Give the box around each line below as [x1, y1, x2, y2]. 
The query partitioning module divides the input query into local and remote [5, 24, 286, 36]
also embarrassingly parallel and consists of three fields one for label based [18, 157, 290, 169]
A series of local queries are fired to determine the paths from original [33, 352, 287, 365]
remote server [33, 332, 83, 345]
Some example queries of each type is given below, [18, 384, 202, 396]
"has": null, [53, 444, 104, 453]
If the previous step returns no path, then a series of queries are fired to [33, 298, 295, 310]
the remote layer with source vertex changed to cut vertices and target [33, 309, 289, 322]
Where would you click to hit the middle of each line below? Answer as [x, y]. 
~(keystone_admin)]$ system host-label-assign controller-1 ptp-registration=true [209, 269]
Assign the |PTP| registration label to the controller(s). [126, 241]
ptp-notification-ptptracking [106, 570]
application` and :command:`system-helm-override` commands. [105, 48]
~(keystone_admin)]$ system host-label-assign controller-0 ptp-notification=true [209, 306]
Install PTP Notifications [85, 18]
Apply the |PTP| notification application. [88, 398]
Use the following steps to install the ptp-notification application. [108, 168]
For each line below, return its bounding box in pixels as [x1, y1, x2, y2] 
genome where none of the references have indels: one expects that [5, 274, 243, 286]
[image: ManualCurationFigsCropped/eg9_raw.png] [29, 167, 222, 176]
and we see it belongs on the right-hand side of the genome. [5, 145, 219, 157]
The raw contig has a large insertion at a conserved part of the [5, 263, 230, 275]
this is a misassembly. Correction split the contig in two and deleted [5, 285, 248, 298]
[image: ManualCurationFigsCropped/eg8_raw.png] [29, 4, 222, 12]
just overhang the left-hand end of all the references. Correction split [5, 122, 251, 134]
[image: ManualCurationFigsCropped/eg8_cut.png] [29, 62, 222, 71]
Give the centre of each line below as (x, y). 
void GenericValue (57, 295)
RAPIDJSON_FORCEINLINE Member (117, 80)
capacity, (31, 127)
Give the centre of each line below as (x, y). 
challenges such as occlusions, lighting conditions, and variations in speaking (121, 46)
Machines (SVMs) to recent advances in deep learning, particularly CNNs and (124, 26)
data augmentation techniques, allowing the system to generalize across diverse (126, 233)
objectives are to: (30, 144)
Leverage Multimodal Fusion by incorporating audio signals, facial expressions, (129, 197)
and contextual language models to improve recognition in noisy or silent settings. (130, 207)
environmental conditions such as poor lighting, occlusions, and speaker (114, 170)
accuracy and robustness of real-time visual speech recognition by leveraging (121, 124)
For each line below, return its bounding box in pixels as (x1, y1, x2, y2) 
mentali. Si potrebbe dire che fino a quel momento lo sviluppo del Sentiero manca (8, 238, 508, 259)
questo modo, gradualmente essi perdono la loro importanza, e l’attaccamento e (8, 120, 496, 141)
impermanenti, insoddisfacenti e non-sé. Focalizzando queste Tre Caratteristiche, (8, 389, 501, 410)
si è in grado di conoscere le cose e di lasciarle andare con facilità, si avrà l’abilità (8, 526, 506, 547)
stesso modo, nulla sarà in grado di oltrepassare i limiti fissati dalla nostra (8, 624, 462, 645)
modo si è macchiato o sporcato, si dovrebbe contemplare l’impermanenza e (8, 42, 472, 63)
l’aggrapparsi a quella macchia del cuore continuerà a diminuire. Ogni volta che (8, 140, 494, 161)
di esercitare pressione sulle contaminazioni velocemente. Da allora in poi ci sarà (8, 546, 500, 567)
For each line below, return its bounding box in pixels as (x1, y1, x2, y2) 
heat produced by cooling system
...
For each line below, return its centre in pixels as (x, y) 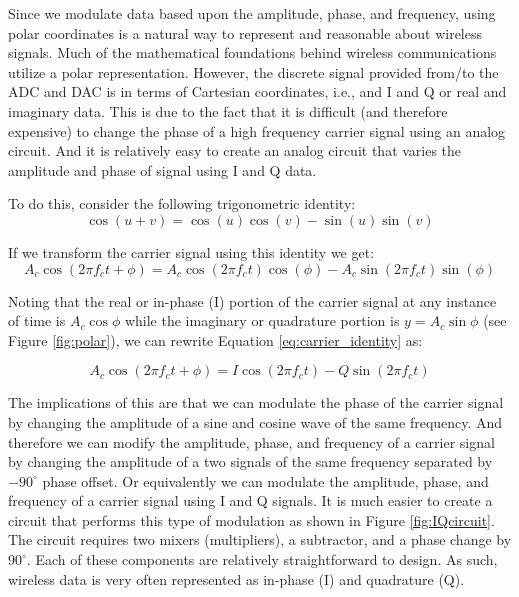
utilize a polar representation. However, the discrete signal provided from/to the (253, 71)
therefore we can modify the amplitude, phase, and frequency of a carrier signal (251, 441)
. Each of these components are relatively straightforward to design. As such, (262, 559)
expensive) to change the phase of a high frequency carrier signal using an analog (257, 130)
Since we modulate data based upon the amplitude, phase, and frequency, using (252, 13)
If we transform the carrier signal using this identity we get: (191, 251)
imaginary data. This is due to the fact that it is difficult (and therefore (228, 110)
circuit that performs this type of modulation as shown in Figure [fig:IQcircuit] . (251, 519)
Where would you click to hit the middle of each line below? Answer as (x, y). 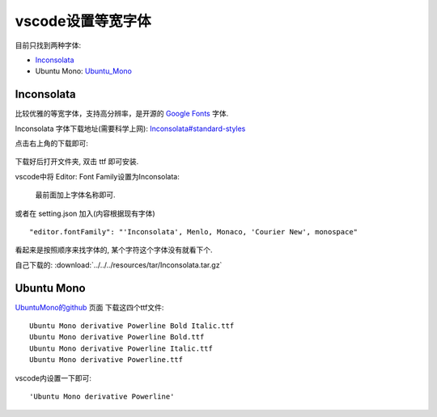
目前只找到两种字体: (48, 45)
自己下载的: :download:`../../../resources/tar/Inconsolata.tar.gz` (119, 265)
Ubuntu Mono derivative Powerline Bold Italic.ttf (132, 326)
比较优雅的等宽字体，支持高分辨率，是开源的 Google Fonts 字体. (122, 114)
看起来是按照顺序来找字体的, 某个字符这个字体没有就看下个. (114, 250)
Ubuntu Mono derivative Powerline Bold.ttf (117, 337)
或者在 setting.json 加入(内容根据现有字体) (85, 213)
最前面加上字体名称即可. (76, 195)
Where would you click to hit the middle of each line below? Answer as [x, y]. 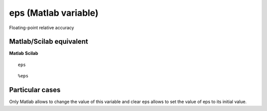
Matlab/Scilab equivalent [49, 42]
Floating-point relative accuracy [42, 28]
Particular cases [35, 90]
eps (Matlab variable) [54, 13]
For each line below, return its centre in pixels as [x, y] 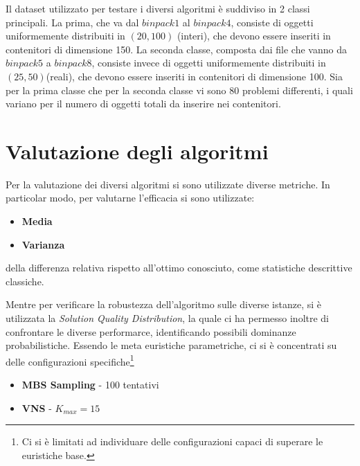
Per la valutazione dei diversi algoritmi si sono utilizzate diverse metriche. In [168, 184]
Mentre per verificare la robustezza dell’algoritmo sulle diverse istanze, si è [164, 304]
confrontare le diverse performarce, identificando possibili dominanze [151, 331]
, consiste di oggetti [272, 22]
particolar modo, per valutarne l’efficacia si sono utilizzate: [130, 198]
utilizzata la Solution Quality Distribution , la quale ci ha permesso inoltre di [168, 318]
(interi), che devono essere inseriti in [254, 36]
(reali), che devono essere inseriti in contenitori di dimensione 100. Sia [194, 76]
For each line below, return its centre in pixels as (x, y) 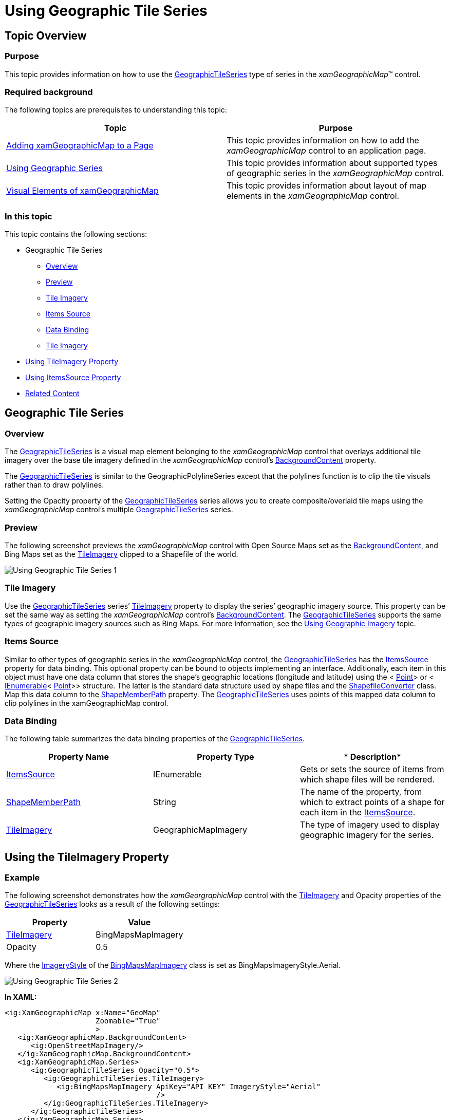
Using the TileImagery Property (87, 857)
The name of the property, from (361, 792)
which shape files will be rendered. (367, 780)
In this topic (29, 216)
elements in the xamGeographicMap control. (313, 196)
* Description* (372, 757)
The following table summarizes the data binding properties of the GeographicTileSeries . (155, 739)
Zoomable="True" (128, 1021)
---
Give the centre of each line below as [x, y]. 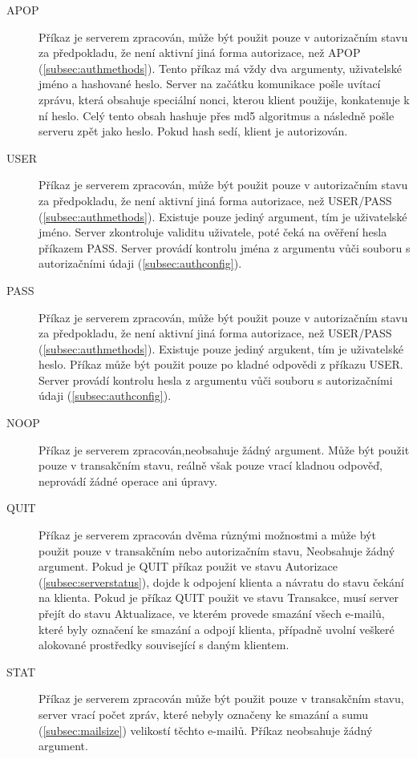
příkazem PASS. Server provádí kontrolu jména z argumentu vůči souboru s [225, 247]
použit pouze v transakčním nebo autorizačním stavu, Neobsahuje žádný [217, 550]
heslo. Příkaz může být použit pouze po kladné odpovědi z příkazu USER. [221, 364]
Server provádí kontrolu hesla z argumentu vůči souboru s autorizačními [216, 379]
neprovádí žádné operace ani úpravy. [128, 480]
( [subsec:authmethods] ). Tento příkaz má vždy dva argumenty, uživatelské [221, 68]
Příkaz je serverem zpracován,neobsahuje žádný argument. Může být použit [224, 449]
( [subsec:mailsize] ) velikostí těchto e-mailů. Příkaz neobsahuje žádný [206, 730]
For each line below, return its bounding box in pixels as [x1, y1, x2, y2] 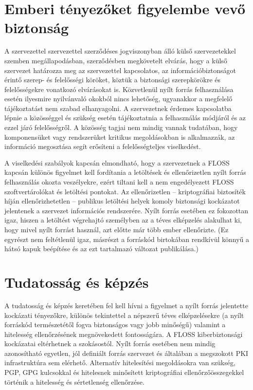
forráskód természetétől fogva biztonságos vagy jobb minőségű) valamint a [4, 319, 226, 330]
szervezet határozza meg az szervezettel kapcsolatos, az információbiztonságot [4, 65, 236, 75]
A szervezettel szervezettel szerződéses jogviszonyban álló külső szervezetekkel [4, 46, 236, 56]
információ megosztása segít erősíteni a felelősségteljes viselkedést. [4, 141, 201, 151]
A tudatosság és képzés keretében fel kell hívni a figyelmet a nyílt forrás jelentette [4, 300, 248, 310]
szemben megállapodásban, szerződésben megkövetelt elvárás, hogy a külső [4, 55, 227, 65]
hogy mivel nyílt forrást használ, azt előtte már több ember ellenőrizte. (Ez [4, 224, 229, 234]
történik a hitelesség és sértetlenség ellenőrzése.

What you will do:
Taking the material above, extract exactly and only the lines from the line with "stesso modo, nulla" to the line with "heat produced by cooling system", inclusive of both.

Task solution:
stesso modo, nulla sarà in grado di oltrepassare i limiti fissati dalla nostra (8, 624, 462, 645)
modo si è macchiato o sporcato, si dovrebbe contemplare l’impermanenza e (8, 42, 472, 63)
l’aggrapparsi a quella macchia del cuore continuerà a diminuire. Ogni volta che (8, 140, 494, 161)
di esercitare pressione sulle contaminazioni velocemente. Da allora in poi ci sarà (8, 546, 500, 567)
For each line below, return its bounding box in pixels as (x1, y1, x2, y2) 
heat produced by cooling system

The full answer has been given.